Throughout the pandemic, I have found hope through the story of Dorothy Day. As many are aware, Day founded the Catholic Worker, a community that is fiercely committed to loving and serving the neighbor. What many don’t know is that Day was also a Benedictine Oblate.
A recently released documentary available online called “Revolution of the Heart” explores her story. In it, spiritual leaders Joan Chittister, Cornel West, and Jim Wallis talk about her life and legacy. As I watched the documentary with the Pax Priory, a group of Benedictine Sisters I live with in Erie, PA, I was struck by Dorothy Day’s tenacity and heart. Day sought to live in integrity with her faith and beliefs, and she went on to create a community around that commitment.

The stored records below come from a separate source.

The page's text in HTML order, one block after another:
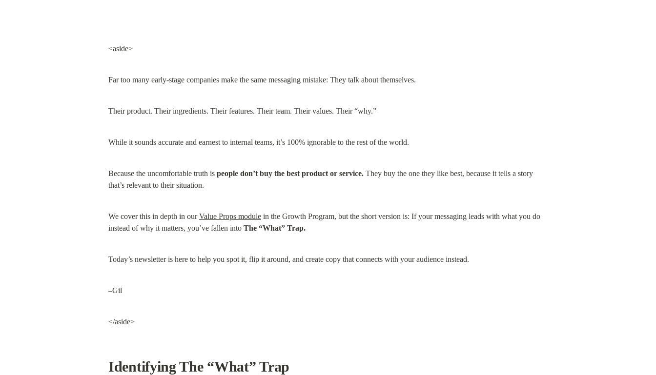
<aside>
Far too many early-stage companies make the same messaging mistake: They talk about themselves.
Their product. Their ingredients. Their features. Their team. Their values. Their “why.”
While it sounds accurate and earnest to internal teams, it’s 100% ignorable to the rest of the world.
Because the uncomfortable truth is people don’t buy the best product or service. They buy the one they like best, because it tells a story
that’s relevant to their situation.
We cover this in depth in our Value Props module in the Growth Program, but the short version is: If your messaging leads with what you do
instead of why it matters, you’ve fallen into The “What” Trap.
Today’s newsletter is here to help you spot it, flip it around, and create copy that connects with your audience instead.
–Gil
</aside>
Identifying The “What” Trap

The community of the Catholic Worker, which opened in New York City after the Great Depression in the early 1930s, was a model that has inspired hundreds if not thousands of communities since. These communities are called Houses of Hospitality, and I can’t imagine a more Benedictine kind of community. Benedictinism is, after all, a commitment to being and practicing community… a natural outcome of which is hospitality for all seekers.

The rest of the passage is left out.